#### [What is required]
Your answer consists of the lines in the data that contain "through". Copy each of them.
-------------------------
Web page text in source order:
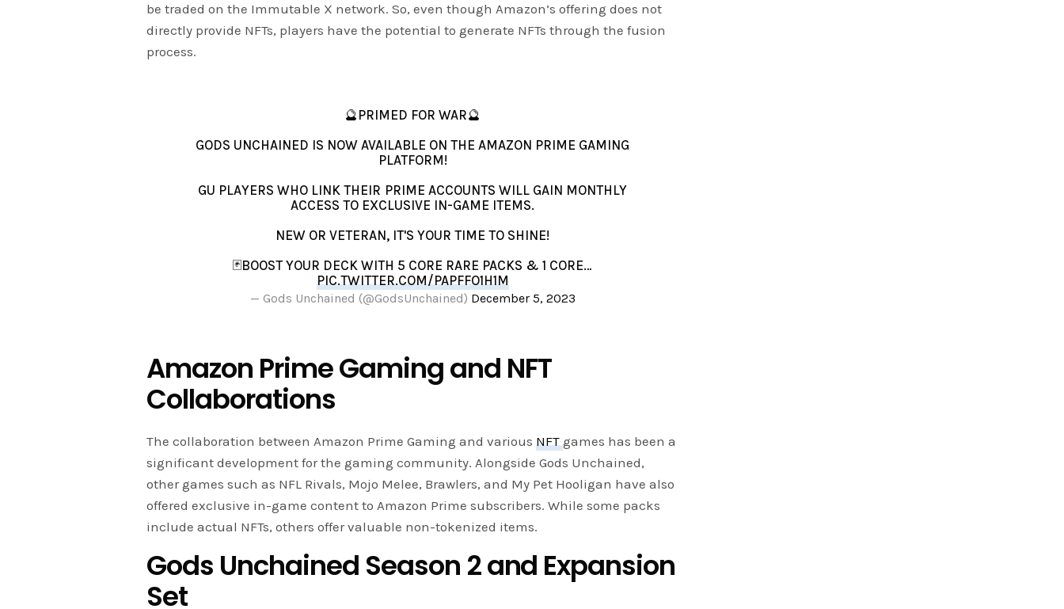
be traded on the Immutable X network. So, even though Amazon’s offering does not
directly provide NFTs, players have the potential to generate NFTs through the fusion
process.
🔮PRIMED FOR WAR🔮
GODS UNCHAINED IS NOW AVAILABLE ON THE AMAZON PRIME GAMING
PLATFORM!
GU PLAYERS WHO LINK THEIR PRIME ACCOUNTS WILL GAIN MONTHLY
ACCESS TO EXCLUSIVE IN-GAME ITEMS.
NEW OR VETERAN, IT'S YOUR TIME TO SHINE!
🃏BOOST YOUR DECK WITH 5 CORE RARE PACKS & 1 CORE…
PIC.TWITTER.COM/PAPFFO1H1M
— Gods Unchained (@GodsUnchained) December 5, 2023
Amazon Prime Gaming and NFT
Collaborations
The collaboration between Amazon Prime Gaming and variousNFTgames has been a
significant development for the gaming community. Alongside Gods Unchained,
other games such as NFL Rivals, Mojo Melee, Brawlers, and My Pet Hooligan have also
offered exclusive in-game content to Amazon Prime subscribers. While some packs
include actual NFTs, others offer valuable non-tokenized items.
Gods Unchained Season 2 and Expansion
Set
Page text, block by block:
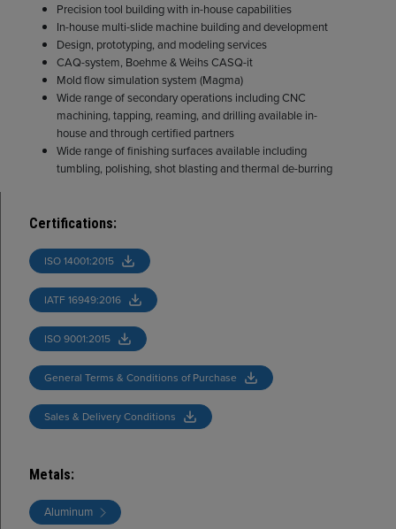
Precision tool building with in-house capabilities
In-house multi-slide machine building and development
Design, prototyping, and modeling services
CAQ-system, Boehme & Weihs CASQ-it
Mold flow simulation system (Magma)
Wide range of secondary operations including CNC
machining, tapping, reaming, and drilling available in-
house and through certified partners
Wide range of finishing surfaces available including
tumbling, polishing, shot blasting and thermal de-burring
Certifications:
ISO 14001:2015
IATF 16949:2016
ISO 9001:2015
General Terms & Conditions of Purchase
Sales & Delivery Conditions
Metals:
Aluminum
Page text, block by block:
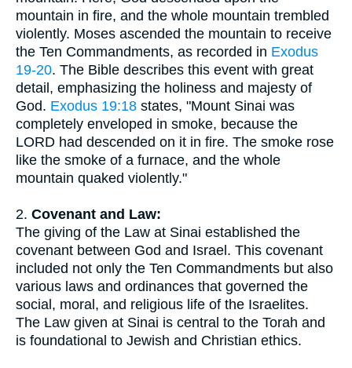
-------------------------
#### [Output]
directly provide NFTs, players have the potential to generate NFTs through the fusion
house and through certified partners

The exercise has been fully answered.